Rates are unlikely to be cut tomorrow despite inflation at 3.8%, mortgage experts predict.
The consumer price index (CPI), which measures the increase in the cost of goods and services over the past year, may not have risen higher in August than it did in July. But this still means households are spending 3.8% more on many items this year than in the same period in 2024.
So there remains a lot of pressure on our finances.
Alice Haine, personal finance analyst at Bestinvest by Evelyn Partnerssaid it provided little relief for cash-strapped households still struggling with overstretched budgets.
She said: “Continued inflation is also unwelcome news for Chancellor Rachel Reeves as she prepares for her autumn budget.”
Haine added: “With inflation remaining at almost double the Bank of England’s 2% target, this may prompt a more cautious attitude to further rate cuts.”
The BoE will announce its next interest rate decision tomorrow. And most experts agree that they will likely keep them on hold rather than push them back further.
David Hollingworth, Deputy Director at L&C Mortgages said: “Inflation was expected to remain unchanged, so holding at 3.8% has followed the forecast.

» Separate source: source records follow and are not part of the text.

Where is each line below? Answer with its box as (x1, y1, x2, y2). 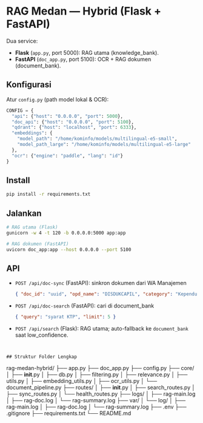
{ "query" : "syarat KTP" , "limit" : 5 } (15, 314, 116, 320)
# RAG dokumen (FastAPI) (6, 241, 69, 247)
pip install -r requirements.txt (6, 191, 91, 198)
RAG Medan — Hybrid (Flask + (6, 4, 162, 18)
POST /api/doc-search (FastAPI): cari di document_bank (15, 302, 155, 309)
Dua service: (6, 37, 38, 44)
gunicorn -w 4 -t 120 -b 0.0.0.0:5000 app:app (6, 230, 126, 236)
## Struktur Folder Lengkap (6, 354, 78, 360)
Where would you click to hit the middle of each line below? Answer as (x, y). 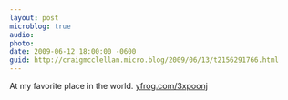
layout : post (34, 18)
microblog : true (40, 26)
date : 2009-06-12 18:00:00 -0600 (73, 52)
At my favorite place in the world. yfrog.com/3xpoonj (108, 86)
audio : (22, 35)
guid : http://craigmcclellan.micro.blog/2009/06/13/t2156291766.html (144, 60)
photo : (22, 43)
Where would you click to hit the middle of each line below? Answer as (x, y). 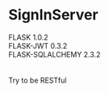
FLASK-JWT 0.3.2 (38, 45)
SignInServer (53, 15)
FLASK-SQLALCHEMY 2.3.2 (55, 54)
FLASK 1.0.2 (28, 37)
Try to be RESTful (38, 80)
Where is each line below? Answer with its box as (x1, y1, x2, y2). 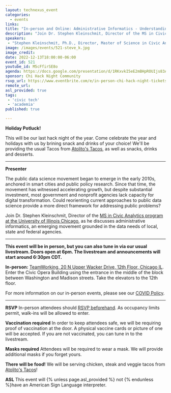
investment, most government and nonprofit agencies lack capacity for (5, 192, 154, 198)
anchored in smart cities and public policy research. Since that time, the (5, 181, 156, 187)
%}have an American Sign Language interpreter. (5, 382, 107, 388)
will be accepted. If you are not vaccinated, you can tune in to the (5, 331, 142, 337)
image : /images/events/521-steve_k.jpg (5, 45, 90, 50)
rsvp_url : (5, 78, 26, 83)
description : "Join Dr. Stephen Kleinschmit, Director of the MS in (5, 31, 154, 36)
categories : (5, 12, 31, 17)
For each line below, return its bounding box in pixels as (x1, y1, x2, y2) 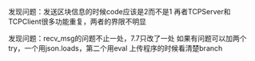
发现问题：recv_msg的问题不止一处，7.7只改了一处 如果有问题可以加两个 (8, 34, 247, 43)
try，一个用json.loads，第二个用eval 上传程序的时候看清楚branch (8, 44, 223, 53)
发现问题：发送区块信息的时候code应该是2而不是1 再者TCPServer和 (8, 7, 231, 16)
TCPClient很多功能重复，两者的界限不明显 (8, 17, 146, 26)
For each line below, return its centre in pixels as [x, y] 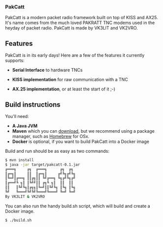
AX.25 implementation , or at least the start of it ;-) [64, 89]
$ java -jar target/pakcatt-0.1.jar [42, 165]
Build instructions [33, 104]
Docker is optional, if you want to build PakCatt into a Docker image [81, 142]
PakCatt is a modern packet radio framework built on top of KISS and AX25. [81, 18]
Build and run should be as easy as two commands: [57, 151]
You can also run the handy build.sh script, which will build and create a [78, 206]
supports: [15, 60]
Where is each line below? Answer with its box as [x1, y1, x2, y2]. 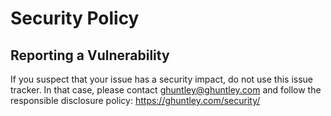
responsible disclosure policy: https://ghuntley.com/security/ [10, 95, 261, 106]
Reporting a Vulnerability [10, 47, 170, 64]
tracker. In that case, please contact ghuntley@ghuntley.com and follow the [10, 84, 322, 96]
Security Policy [10, 7, 140, 30]
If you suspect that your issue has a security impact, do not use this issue [10, 73, 314, 85]
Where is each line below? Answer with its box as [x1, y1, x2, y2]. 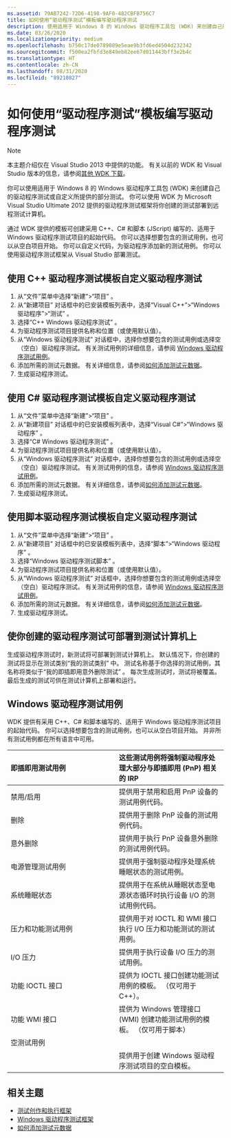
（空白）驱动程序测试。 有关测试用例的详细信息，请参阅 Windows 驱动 [16, 344, 218, 352]
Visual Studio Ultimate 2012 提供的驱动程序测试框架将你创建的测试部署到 [7, 201, 213, 210]
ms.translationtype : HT [7, 55, 76, 62]
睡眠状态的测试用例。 [119, 867, 188, 877]
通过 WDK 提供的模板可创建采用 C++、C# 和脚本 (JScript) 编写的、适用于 [7, 225, 215, 233]
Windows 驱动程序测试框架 [16, 1115, 94, 1124]
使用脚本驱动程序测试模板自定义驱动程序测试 [7, 511, 197, 523]
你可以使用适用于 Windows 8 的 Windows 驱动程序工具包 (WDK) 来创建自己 [7, 184, 221, 192]
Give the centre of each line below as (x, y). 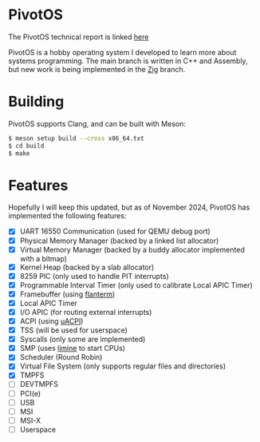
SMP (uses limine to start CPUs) (73, 348)
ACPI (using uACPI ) (51, 321)
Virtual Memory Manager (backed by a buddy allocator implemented (132, 249)
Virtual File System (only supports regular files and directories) (122, 366)
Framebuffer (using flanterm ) (67, 294)
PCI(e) (30, 393)
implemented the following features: (67, 216)
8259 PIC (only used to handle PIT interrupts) (94, 276)
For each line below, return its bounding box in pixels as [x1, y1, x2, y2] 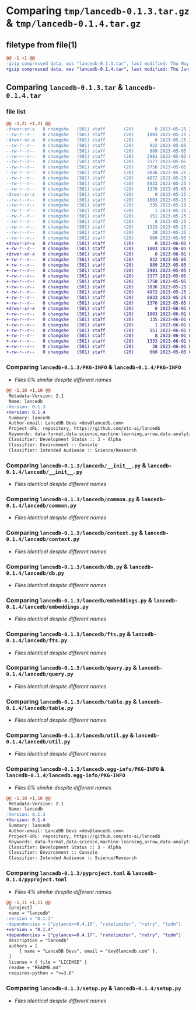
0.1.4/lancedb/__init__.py [6, 468, 83, 475]
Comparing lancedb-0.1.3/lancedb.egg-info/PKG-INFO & [6, 765, 165, 773]
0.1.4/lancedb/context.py [6, 536, 80, 543]
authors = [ [8, 943, 38, 949]
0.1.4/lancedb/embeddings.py [6, 604, 89, 610]
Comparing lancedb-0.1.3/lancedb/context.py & [6, 529, 143, 537]
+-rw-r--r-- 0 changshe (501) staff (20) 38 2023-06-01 [6, 344, 187, 350]
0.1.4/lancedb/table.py [6, 705, 74, 711]

As a result, there is unlikely to be a significant shift in market interest rates that could impact mortgage borrowers.
“It won’t change what we can expect from tomorrow’s base rate decision, which will be a hold-on favourite.”
Meanwhile, Craig Fish, director of London-based Lodestone Mortgagesspeaking to the Newspage agency, said he thought lenders would remain cautious.
“Don’t be lulled into thinking that current inflation rates mean the cost of living crisis is easing,” he warned. “While the CPI has remained stable at 3.8%, daily life still feels more expensive for most households.
“Borrowers should not expect an immediate decline in mortgage rates as lenders will remain cautious until they see consistent evidence of inflation cooling. As for the real estate market, demand is likely to remain resilient due to a shortage of homes for sale, but higher borrowing costs will continue to act as a handbrake on activity.”
Hollingworth agreed that interest rates won’t start falling until a “sustainable path” for inflation is clear.
He added: “It is expected that inflation could rise further before easing, so borrowers will have to wait for signs of improvement before they can hope for a return to inflation. interest rate reduction.
“Mortgage rates have been rising in recent weeks as the ‘higher for longer’ interest rate outlook has taken a toll on lenders’ funding. While that hasn’t sent rates soaring, it’s certainly forcing borrowers to make quicker decisions and act quickly to secure a deal.”